Stored dataset items:

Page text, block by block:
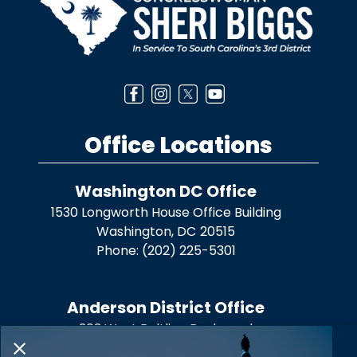
Office Locations
Washington DC Office
1530 Longworth House Office Building
Washington, DC20515
Phone: (202) 225-5301
Anderson District Office
303 West Beltline Boulevard
X
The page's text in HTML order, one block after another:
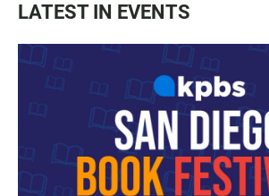
LATEST IN EVENTS
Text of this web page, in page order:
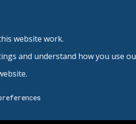
website work.
and understand how you use
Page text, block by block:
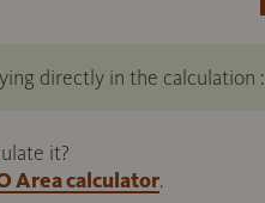
directly in the calculation :
it?
Area calculator.
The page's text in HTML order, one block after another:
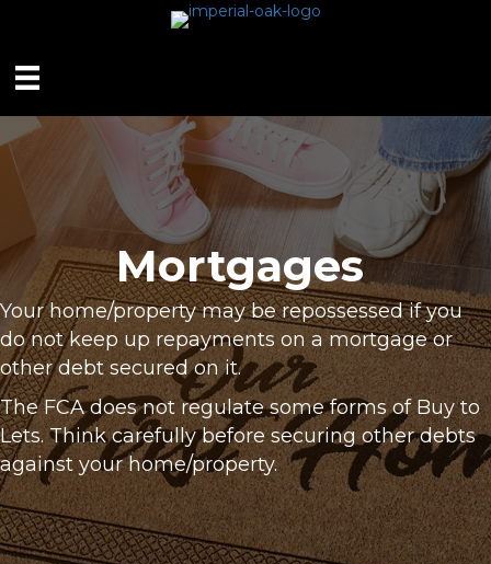
Mortgages
Your home/property may be repossessed if you
do not keep up repayments on a mortgage or
other debt secured on it.
The FCA does not regulate some forms of Buy to
Lets. Think carefully before securing other debts
against your home/property.

__TO DO__. Starting at the line that contains "Text of this", reproduce each line exactly through the end of the entries above, leaving every picture out.

__RESPONSE TO THE EXERCISE__.
Text of this web page, in page order:
website work.
and understand how you use
Page text, block by block:
directly in the calculation :
it?
Area calculator.
The page's text in HTML order, one block after another:
Mortgages
Your home/property may be repossessed if you
do not keep up repayments on a mortgage or
other debt secured on it.
The FCA does not regulate some forms of Buy to
Lets. Think carefully before securing other debts
against your home/property.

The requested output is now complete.